Finn J T, Grunwald M E, Yau K W
Thomas C. Jenkins Department of Biophysics, Johns Hopkins University School of Medicine, Baltimore, Maryland 21205, USA.
Annu Rev Physiol. 1996;58:395-426. doi: 10.1146/annurev.ph.58.030196.002143.

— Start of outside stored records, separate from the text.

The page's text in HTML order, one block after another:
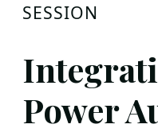
SESSION
Power
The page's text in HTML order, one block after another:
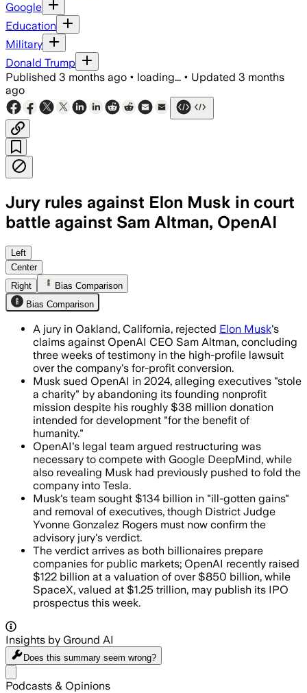
Google
Education
Military
Donald Trump
Published 3 months ago • loading... • Updated 3 months
ago
Jury rules against Elon Musk in court
battle against Sam Altman, OpenAI
The advisory jury found Musk filed
Left
Center
Right
Bias Comparison
Bias Comparison
A jury in Oakland, California, rejected Elon Musk's
claims against OpenAI CEO Sam Altman, concluding
three weeks of testimony in the high-profile lawsuit
over the company's for-profit conversion.
Musk sued OpenAI in 2024, alleging executives "stole
a charity" by abandoning its founding nonprofit
mission despite his roughly $38 million donation
intended for development "for the benefit of
humanity."
OpenAI's legal team argued restructuring was
necessary to compete with Google DeepMind, while
also revealing Musk had previously pushed to fold the
company into Tesla.
Musk's team sought $134 billion in "ill-gotten gains"
and removal of executives, though District Judge
Yvonne Gonzalez Rogers must now confirm the
advisory jury's verdict.
The verdict arrives as both billionaires prepare
companies for public markets; OpenAI recently raised
$122 billion at a valuation of over $850 billion, while
SpaceX, valued at $1.25 trillion, may publish its IPO
prospectus this week.
Insights by Ground AI
Does this summary seem wrong?
Podcasts & Opinions
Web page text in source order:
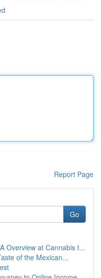
Report Page
Go
Overview at Cannabis I...
of the Mexican...
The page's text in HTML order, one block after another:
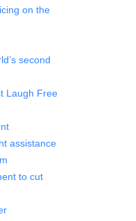
on the
second
Laugh Free
assistance
to cut
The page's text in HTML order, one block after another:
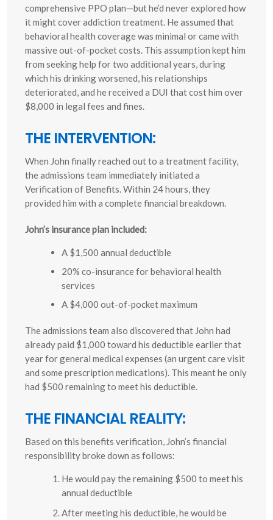
comprehensive PPO plan—but he’d never explored how
it might cover addiction treatment. He assumed that
behavioral health coverage was minimal or came with
massive out-of-pocket costs. This assumption kept him
from seeking help for two additional years, during
which his drinking worsened, his relationships
deteriorated, and he received a DUI that cost him over
$8,000 in legal fees and fines.
THE INTERVENTION:
When John finally reached out to a treatment facility,
the admissions team immediately initiated a
Verification of Benefits. Within 24 hours, they
provided him with a complete financial breakdown.
John’s insurance plan included:
A $1,500 annual deductible
20% co-insurance for behavioral health
services
A $4,000 out-of-pocket maximum
The admissions team also discovered that John had
already paid $1,000 toward his deductible earlier that
year for general medical expenses (an urgent care visit
and some prescription medications). This meant he only
had $500 remaining to meet his deductible.
THE FINANCIAL REALITY:
Based on this benefits verification, John’s financial
responsibility broke down as follows:
He would pay the remaining $500 to meet his
annual deductible
After meeting his deductible, he would be
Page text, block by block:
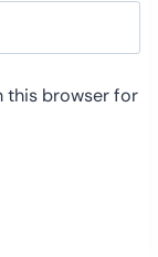
this browser for
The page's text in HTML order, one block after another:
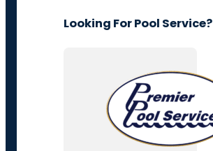
Looking For Pool Service?
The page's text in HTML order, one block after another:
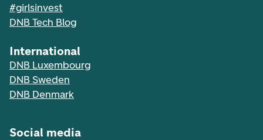
#girlsinvest
DNB Tech Blog
International
DNB Luxembourg
DNB Sweden
DNB Denmark
Social media
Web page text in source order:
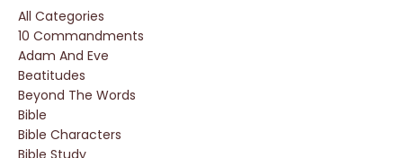
All Categories
10 Commandments
Adam And Eve
Beatitudes
Beyond The Words
Bible
Bible Characters
Bible Study
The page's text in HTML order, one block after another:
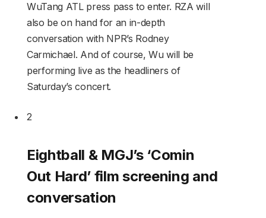
WuTang ATL press pass to enter. RZA will
also be on hand for an in-depth
conversation with NPR’s Rodney
Carmichael. And of course, Wu will be
performing live as the headliners of
Saturday’s concert.
2
Eightball & MGJ’s ‘Comin
Out Hard’ film screening and
conversation
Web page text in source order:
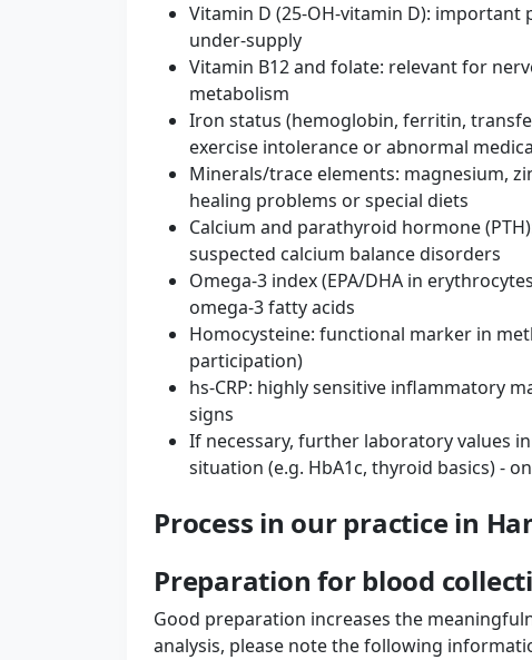
Vitamin D (25‑OH‑vitamin D):
under-supply
Vitamin B12 and folate: relevant for
metabolism
Iron status (hemoglobin, ferritin,
exercise intolerance or abnormal
Minerals/trace elements: magnesium,
healing problems or special diets
Calcium and parathyroid hormone
suspected calcium balance disorders
Omega-3 index (EPA/DHA in
omega-3 fatty acids
Homocysteine: functional marker in
participation)
hs‑CRP: highly sensitive inflammatory
signs
If necessary, further laboratory values
situation (e.g. HbA1c, thyroid basics) -
Process in our practice in
Preparation for blood
Good preparation increases the
analysis, please note the following
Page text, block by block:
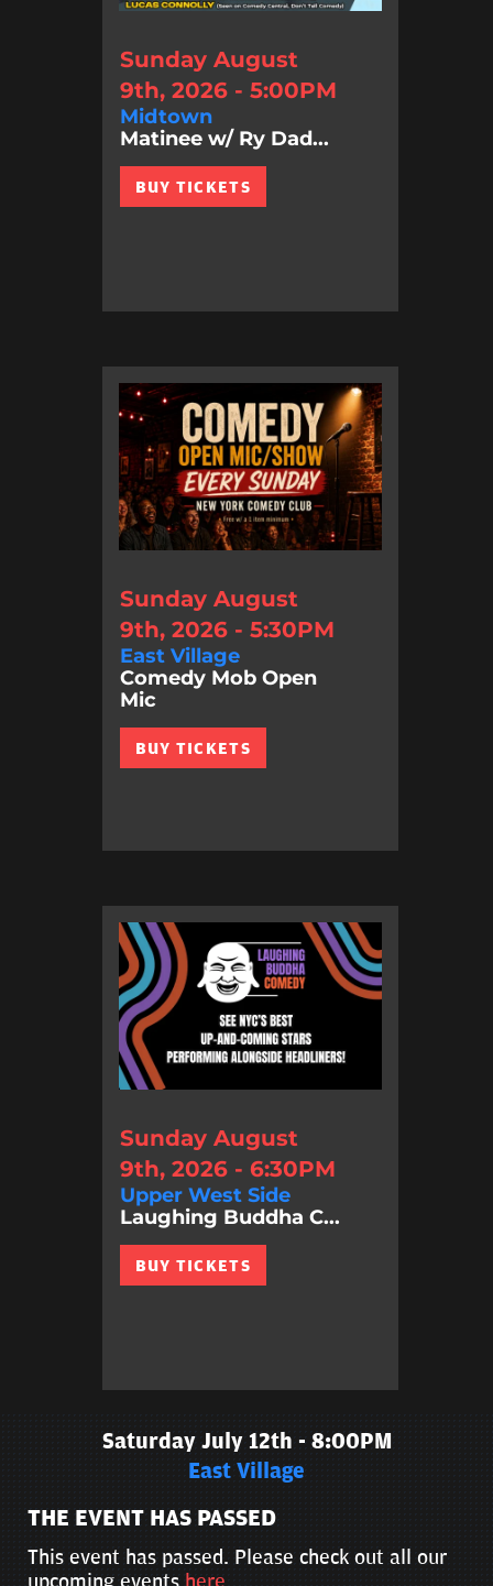
Sunday August
9th, 2026 - 5:00PM
Midtown
Matinee w/ Ry Dad...
BUY TICKETS
Sunday August
9th, 2026 - 5:30PM
East Village
Comedy Mob Open
Mic
BUY TICKETS
Sunday August
9th, 2026 - 6:30PM
Upper West Side
Laughing Buddha C...
BUY TICKETS
Saturday July 12th - 8:00PM
East Village
THE EVENT HAS PASSED
This event has passed. Please check out all our
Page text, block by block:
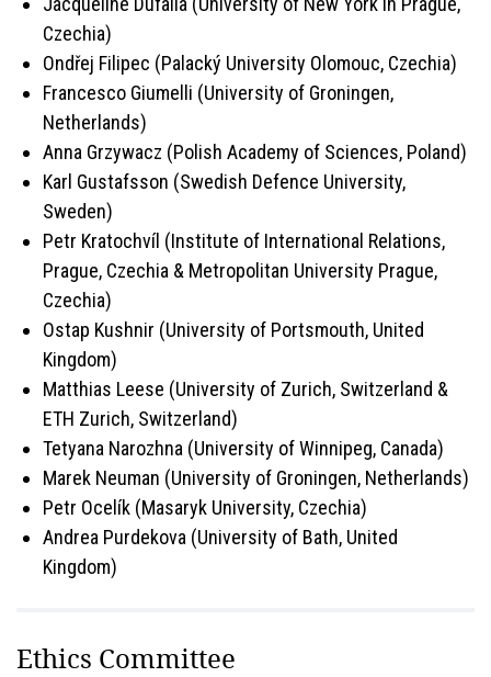
Czechia)
Ondřej Filipec (Palacký University Olomouc, Czechia)
Francesco Giumelli (University of Groningen,
Netherlands)
Anna Grzywacz (Polish Academy of Sciences, Poland)
Karl Gustafsson (Swedish Defence University,
Sweden)
Petr Kratochvíl (Institute of International Relations,
Prague, Czechia & Metropolitan University Prague,
Czechia)
Ostap Kushnir (University of Portsmouth, United
Kingdom)
Matthias Leese (University of Zurich, Switzerland &
ETH Zurich, Switzerland)
Tetyana Narozhna (University of Winnipeg, Canada)
Marek Neuman (University of Groningen, Netherlands)
Petr Ocelík (Masaryk University, Czechia)
Andrea Purdekova (University of Bath, United
Kingdom)
Ethics Committee
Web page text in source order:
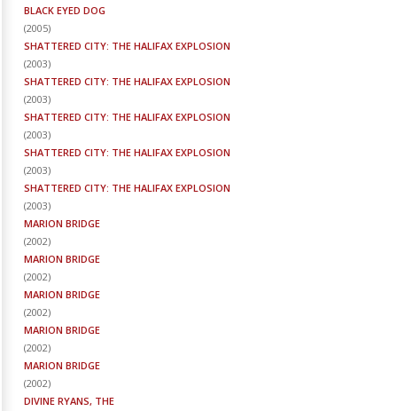
BLACK EYED DOG
(2005)
SHATTERED CITY: THE HALIFAX EXPLOSION
(2003)
SHATTERED CITY: THE HALIFAX EXPLOSION
(2003)
SHATTERED CITY: THE HALIFAX EXPLOSION
(2003)
SHATTERED CITY: THE HALIFAX EXPLOSION
(2003)
SHATTERED CITY: THE HALIFAX EXPLOSION
(2003)
MARION BRIDGE
(2002)
MARION BRIDGE
(2002)
MARION BRIDGE
(2002)
MARION BRIDGE
(2002)
MARION BRIDGE
(2002)
DIVINE RYANS, THE
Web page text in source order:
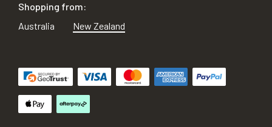
Shopping from:
Australia
New Zealand
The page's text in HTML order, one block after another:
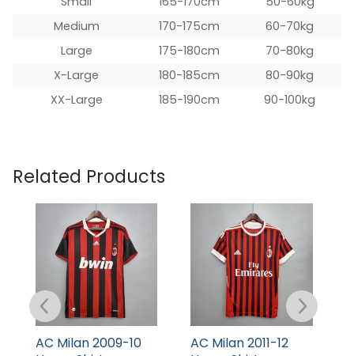
Medium
170-175cm
60-70kg
Large
175-180cm
70-80kg
X-Large
180-185cm
80-90kg
XX-Large
185-190cm 90-100kg
Related Products
AC Milan 2009-10
AC Milan 2011-12
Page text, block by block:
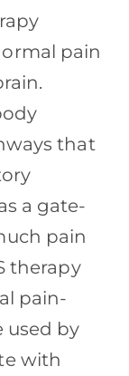
pain
that
a gate-
pain
therapy
pain-
used by
with
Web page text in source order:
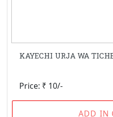
KAYECHI URJA WA
Price: ₹ 10/-
ADD IN
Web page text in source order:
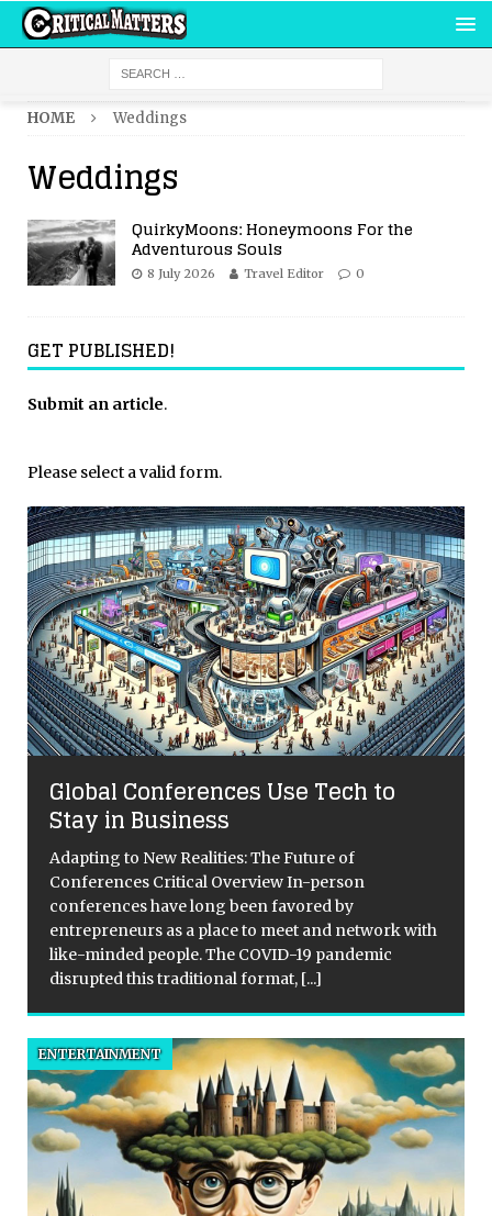
HOME Weddings
Weddings
QuirkyMoons: Honeymoons For the
Adventurous Souls
8 July 2026 Travel Editor 0
GET PUBLISHED!
Submit an article.
Please select a valid form.
Global Conferences Use Tech to
Stay in Business
Adapting to New Realities: The Future of
Conferences Critical Overview In-person
conferences have long been favored by
entrepreneurs as a place to meet and network with
like-minded people. The COVID-19 pandemic
disrupted this traditional format, [...]
ENTERTAINMENT
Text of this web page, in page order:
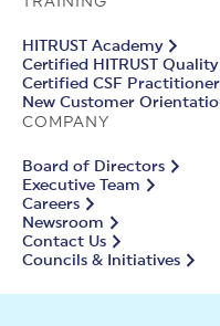
HITRUST Academy
Certified HITRUST
Certified CSF Practitioner
New Customer
COMPANY
Board of Directors
Executive Team
Careers
Newsroom
Contact Us
Councils & Initiatives
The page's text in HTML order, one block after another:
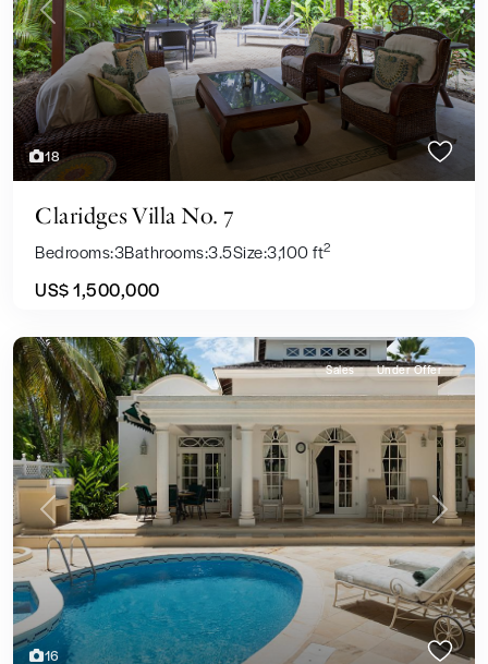
18
Previous Next
Claridges Villa No. 7
Bedrooms:3Bathrooms:3.5Size:3,100 ft2
US$ 1,500,000
16
Previous Next
Sales Under Offer
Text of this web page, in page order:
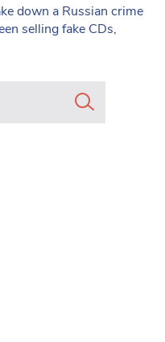
down a Russian crime
selling fake CDs,
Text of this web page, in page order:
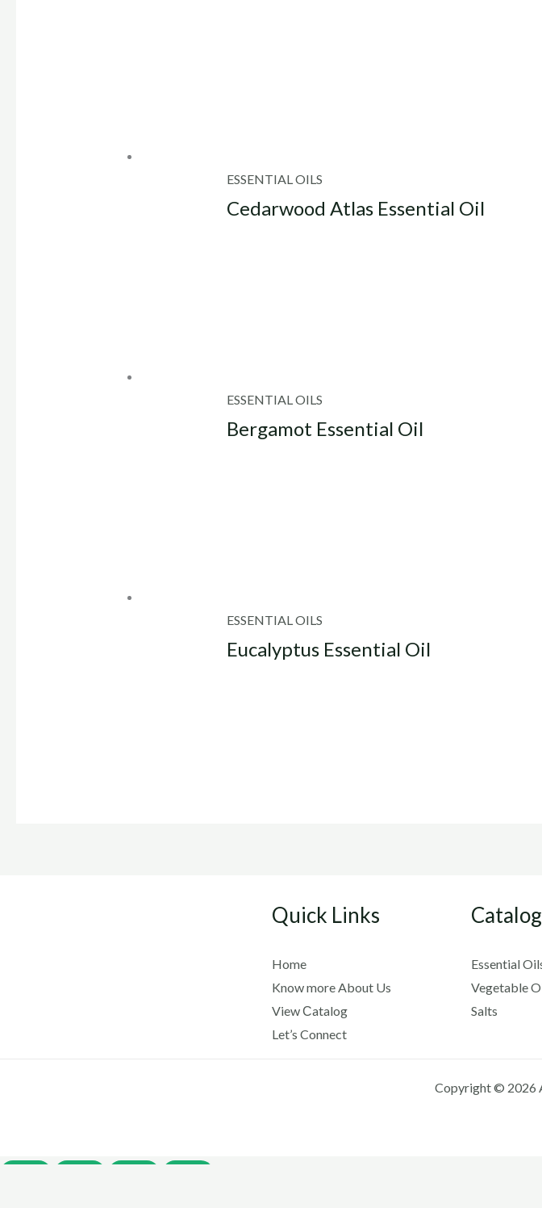
ESSENTIAL OILS
Cedarwood Atlas Essential Oil
ESSENTIAL OILS
Bergamot Essential Oil
ESSENTIAL OILS
Eucalyptus Essential Oil
Quick Links
Home
Know more About Us
View Сatalog
Let’s Connect
Catalog
Essential
Vegetable
Salts
Copyright © 2026
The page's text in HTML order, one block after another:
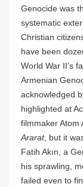
Genocide was
systematic
Christian
have been
World War II’s
Armenian
acknowledged
highlighted at
filmmaker Atom
Ararat, but it
Fatih Akın, a
his sprawling,
failed even to
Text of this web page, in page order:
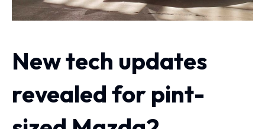
New tech updates
revealed for pint-
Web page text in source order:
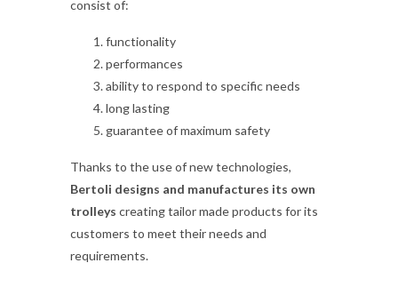
consist of:
functionality
performances
ability to respond to specific needs
long lasting
guarantee of maximum safety
Thanks to the use of new technologies,
Bertoli designs and manufactures its own
trolleys creating tailor made products for its
customers to meet their needs and
requirements.
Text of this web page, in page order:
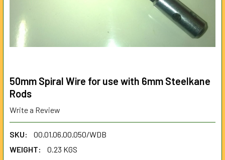
50mm Spiral Wire for use with 6mm Steelkane
Rods
Write a Review
SKU:
00.01.06.00.050/WDB
WEIGHT:
0.23 KGS
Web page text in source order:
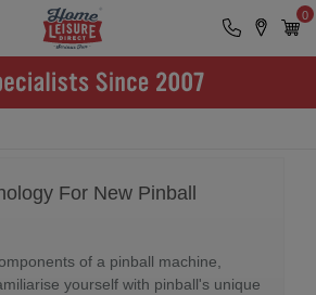
0
For New Pinball
of a pinball machine,
yourself with pinball's unique
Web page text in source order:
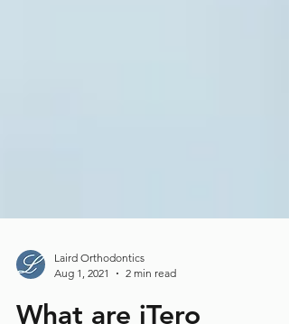
Aug 1, 2021
2 min read
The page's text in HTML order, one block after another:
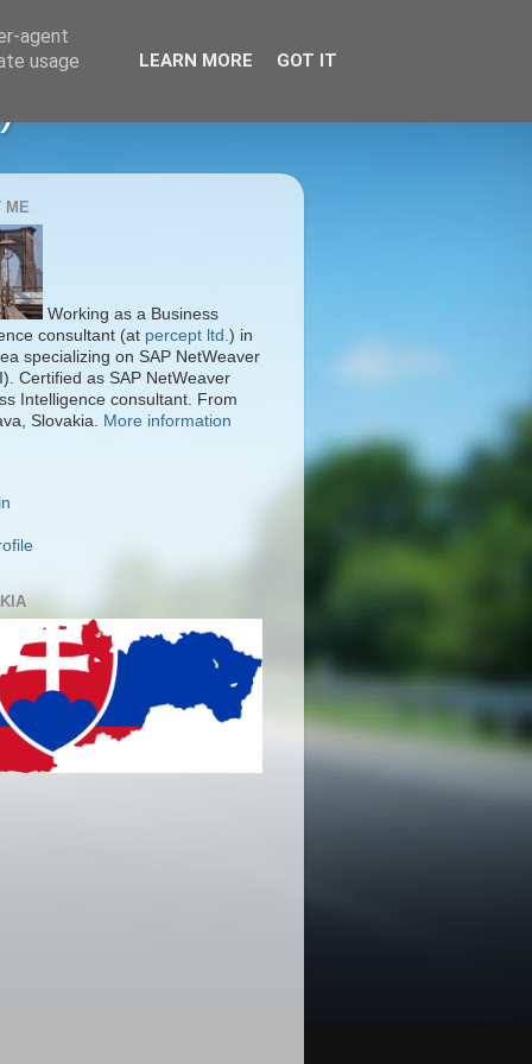
ME
Working as a Business
consultant (at percept ltd. ) in
specializing on SAP NetWeaver
Certified as SAP NetWeaver
Intelligence consultant. From
Slovakia.
More information
agent
usage
LEARN MORE GOT IT
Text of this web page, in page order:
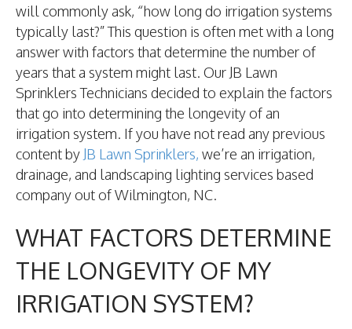
will commonly ask, “how long do irrigation systems
typically last?” This question is often met with a long
answer with factors that determine the number of
years that a system might last. Our JB Lawn
Sprinklers Technicians decided to explain the factors
that go into determining the longevity of an
irrigation system. If you have not read any previous
content by JB Lawn Sprinklers, we’re an irrigation,
drainage, and landscaping lighting services based
company out of Wilmington, NC.
WHAT FACTORS DETERMINE
THE LONGEVITY OF MY
IRRIGATION SYSTEM?
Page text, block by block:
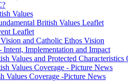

An ion channel directly activated by cGMP was first discovered about ten years ago. Since then, a number of ion channels with the same property (cyclic nucleotide-activated channels) have been reported that are involved in a variety of cell functions. In addition, other channels have been found that are not primarily controlled by cyclic nucleotides but are modulated by them (cyclic nucleotide-modulated channels). These channels likewise have diverse functions and tissue distributions. Both channel classes are reviewed here. Coverage includes the cyclic-nucleotide binding site on these channels, ion permeation, pharmacological blockers, channel gating and modulation, and physiological functions of the channels.
大约十年前首次发现了一种直接由环鸟苷酸激活的离子通道。从那时起,已经报道了许多具有相同特性的离子通道(环核苷酸激活通道),它们参与多种细胞功能。此外,还发现了其他一些通道,它们并非主要受环核苷酸控制,但会受到其调节(环核苷酸调节通道)。这些通道同样具有多样的功能和组织分布。本文对这两类通道进行综述。内容包括这些通道上的环核苷酸结合位点、离子通透、药理学阻滞剂、通道门控与调节以及通道的生理功能。